The string "cable" appears in some lines of the entries that follow; copy each such line.

+---+

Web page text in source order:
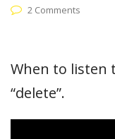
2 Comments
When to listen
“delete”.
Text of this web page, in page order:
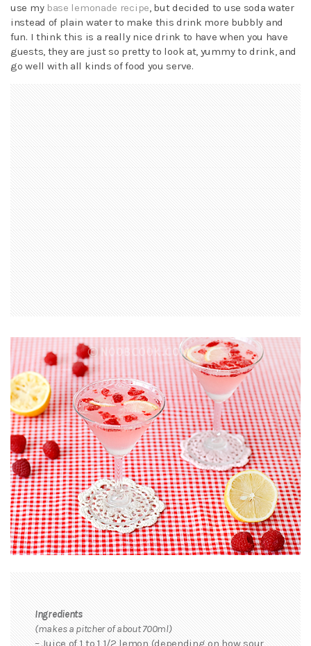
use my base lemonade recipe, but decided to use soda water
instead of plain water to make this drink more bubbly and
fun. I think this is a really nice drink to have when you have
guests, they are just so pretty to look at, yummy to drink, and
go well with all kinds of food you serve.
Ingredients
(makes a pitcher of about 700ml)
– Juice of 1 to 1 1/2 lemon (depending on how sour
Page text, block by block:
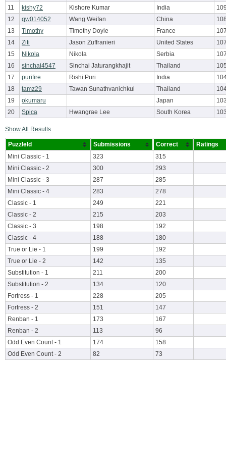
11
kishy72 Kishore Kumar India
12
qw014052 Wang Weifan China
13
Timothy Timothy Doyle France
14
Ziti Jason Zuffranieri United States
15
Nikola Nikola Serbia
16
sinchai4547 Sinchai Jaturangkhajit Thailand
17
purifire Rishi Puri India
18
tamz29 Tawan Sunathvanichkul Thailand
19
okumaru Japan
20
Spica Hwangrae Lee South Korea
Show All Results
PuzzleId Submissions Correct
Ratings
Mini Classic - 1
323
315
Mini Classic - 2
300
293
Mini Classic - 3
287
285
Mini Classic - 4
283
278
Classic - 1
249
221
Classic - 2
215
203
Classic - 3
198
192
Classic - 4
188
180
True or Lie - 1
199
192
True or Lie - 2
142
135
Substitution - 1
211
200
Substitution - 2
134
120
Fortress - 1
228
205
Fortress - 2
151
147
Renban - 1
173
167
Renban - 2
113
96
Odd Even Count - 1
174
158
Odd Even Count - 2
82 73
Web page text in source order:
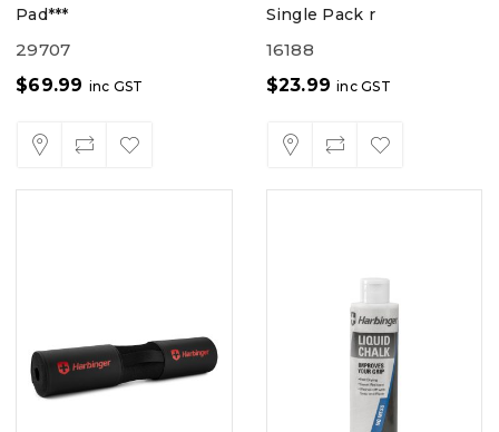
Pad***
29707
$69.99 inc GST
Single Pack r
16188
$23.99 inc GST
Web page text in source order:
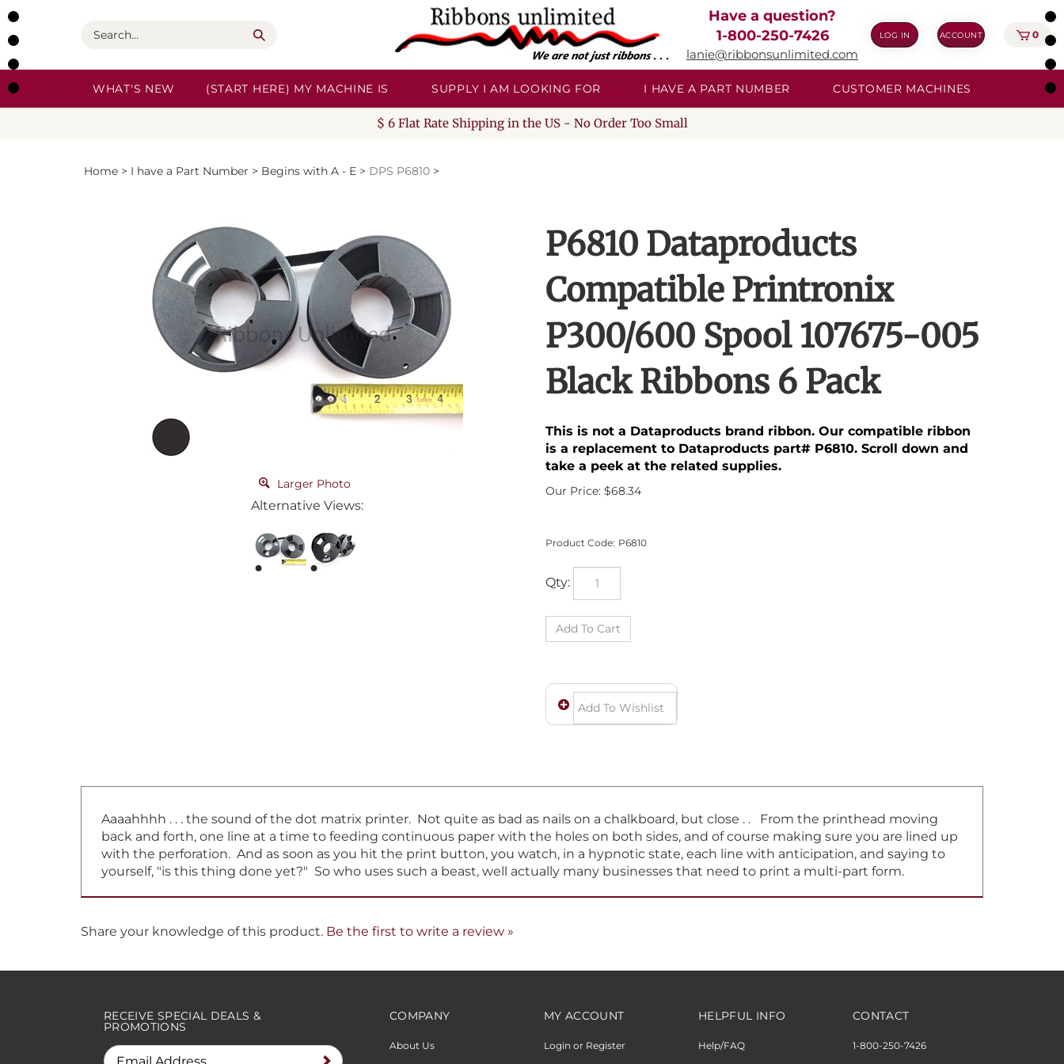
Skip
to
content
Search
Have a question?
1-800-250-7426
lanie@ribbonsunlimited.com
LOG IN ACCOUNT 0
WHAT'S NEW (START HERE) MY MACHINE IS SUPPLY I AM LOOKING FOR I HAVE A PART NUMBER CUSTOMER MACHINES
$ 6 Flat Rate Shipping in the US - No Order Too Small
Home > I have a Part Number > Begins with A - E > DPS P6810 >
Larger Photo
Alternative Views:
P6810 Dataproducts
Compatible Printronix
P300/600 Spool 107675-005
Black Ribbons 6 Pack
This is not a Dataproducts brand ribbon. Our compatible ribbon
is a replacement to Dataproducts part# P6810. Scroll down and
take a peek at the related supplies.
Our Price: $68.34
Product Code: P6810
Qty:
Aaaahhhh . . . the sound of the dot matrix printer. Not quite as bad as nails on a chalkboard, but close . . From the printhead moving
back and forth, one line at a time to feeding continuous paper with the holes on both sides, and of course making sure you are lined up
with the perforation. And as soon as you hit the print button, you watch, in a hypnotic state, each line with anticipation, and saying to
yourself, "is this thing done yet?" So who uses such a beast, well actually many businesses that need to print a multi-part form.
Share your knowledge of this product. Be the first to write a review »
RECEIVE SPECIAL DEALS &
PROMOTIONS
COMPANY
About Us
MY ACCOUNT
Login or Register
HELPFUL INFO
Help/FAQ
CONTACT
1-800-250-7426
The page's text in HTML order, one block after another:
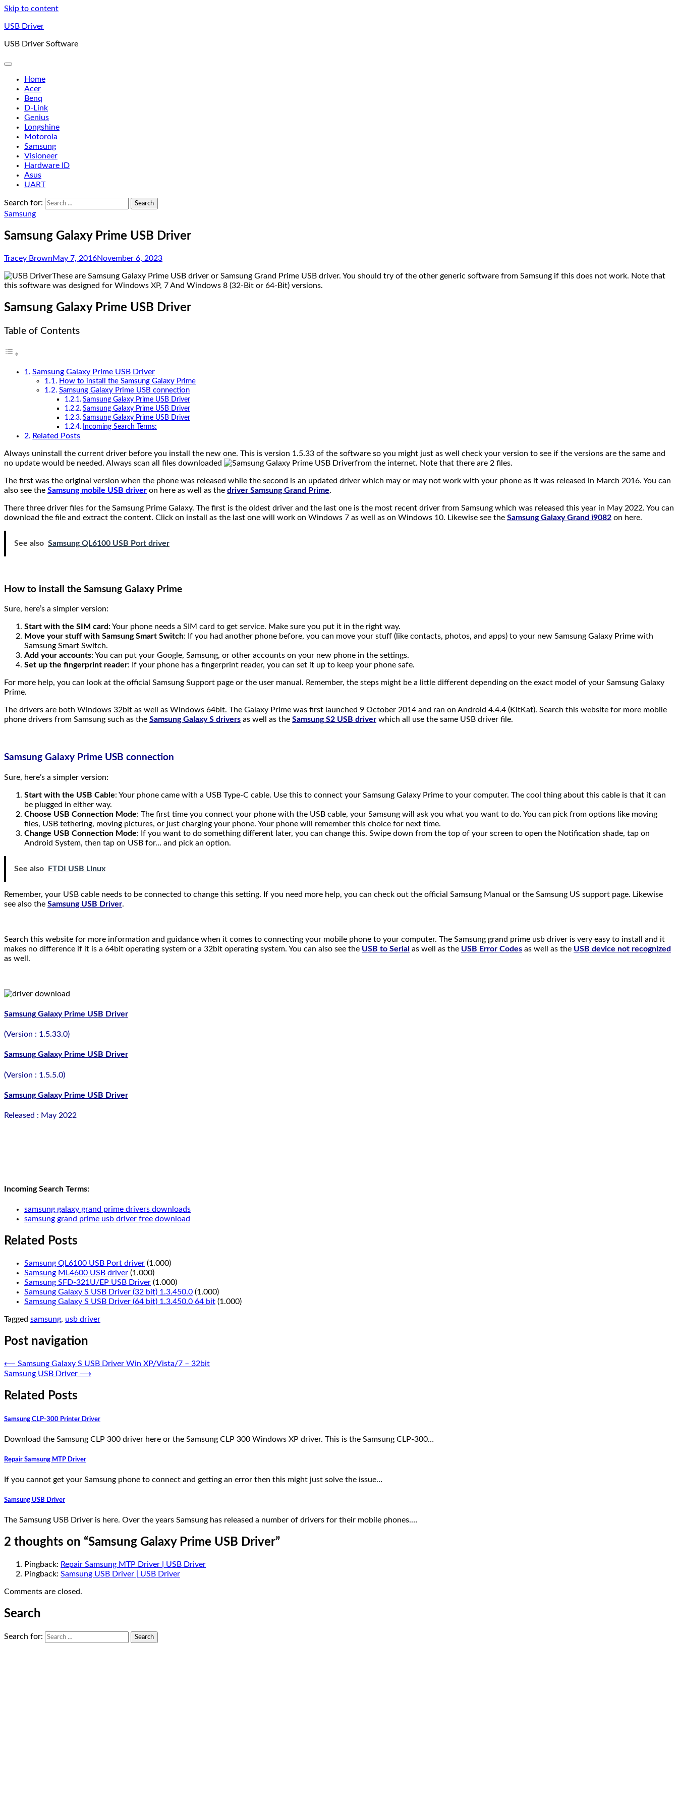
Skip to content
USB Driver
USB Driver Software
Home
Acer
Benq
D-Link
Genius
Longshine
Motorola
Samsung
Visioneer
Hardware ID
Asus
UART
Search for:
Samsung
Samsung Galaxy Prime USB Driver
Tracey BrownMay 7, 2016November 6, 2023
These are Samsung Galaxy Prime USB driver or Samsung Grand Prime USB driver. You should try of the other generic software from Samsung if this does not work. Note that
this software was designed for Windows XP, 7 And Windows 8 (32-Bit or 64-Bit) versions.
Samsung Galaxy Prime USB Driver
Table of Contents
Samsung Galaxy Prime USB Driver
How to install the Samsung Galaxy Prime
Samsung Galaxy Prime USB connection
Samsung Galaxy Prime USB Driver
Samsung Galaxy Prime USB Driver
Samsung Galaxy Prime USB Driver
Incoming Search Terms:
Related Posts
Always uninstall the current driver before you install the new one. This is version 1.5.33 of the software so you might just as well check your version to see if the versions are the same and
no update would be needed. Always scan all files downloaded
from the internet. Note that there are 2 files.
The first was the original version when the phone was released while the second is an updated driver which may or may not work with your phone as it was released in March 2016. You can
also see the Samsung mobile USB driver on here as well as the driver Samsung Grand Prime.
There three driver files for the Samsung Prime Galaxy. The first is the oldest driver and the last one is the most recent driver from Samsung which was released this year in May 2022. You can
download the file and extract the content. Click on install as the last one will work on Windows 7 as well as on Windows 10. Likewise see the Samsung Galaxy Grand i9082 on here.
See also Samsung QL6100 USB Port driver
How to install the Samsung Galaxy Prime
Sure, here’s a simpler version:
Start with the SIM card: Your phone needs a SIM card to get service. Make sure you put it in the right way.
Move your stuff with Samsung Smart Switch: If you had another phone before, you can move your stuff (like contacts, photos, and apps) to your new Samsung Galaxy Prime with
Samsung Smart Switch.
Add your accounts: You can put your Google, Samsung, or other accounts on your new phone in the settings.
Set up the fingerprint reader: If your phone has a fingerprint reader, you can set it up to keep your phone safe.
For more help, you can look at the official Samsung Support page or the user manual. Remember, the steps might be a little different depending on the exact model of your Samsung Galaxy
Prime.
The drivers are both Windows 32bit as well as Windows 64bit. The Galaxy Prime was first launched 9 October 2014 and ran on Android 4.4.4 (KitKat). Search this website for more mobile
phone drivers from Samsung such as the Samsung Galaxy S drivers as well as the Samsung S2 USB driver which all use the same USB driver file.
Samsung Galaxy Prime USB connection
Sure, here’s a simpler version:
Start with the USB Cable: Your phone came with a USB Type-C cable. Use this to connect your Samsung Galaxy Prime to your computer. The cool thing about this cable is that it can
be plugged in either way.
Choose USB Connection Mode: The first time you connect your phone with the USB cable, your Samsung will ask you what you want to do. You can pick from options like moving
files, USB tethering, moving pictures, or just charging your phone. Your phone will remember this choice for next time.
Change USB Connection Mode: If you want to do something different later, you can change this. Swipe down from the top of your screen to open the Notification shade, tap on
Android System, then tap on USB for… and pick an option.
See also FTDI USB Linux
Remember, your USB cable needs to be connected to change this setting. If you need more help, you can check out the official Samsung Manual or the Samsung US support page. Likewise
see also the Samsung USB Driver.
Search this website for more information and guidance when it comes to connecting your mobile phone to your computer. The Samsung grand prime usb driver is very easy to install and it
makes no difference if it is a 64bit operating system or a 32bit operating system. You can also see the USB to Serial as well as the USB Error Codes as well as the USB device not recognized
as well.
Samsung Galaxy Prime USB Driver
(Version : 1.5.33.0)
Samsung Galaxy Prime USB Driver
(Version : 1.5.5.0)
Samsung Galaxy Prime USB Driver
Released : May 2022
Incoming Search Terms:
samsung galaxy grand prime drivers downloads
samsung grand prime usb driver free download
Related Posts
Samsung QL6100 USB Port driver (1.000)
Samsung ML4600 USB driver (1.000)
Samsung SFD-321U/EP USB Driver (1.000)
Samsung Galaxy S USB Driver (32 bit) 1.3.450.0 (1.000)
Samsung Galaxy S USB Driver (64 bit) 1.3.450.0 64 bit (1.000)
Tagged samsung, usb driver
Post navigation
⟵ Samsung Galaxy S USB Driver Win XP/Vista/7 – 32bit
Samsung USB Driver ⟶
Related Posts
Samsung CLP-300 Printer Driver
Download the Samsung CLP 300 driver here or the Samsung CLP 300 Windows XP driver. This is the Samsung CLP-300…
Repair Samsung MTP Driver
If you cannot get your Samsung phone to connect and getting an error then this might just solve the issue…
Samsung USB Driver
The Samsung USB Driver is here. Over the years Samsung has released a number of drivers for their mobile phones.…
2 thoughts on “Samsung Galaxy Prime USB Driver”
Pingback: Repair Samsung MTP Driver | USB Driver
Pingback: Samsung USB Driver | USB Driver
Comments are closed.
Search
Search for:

+---+

ANSWER TO THIS EXERCISE:
Start with the USB Cable: Your phone came with a USB Type-C cable. Use this to connect your Samsung Galaxy Prime to your computer. The cool thing about this cable is that it can
Choose USB Connection Mode: The first time you connect your phone with the USB cable, your Samsung will ask you what you want to do. You can pick from options like moving
Remember, your USB cable needs to be connected to change this setting. If you need more help, you can check out the official Samsung Manual or the Samsung US support page. Likewise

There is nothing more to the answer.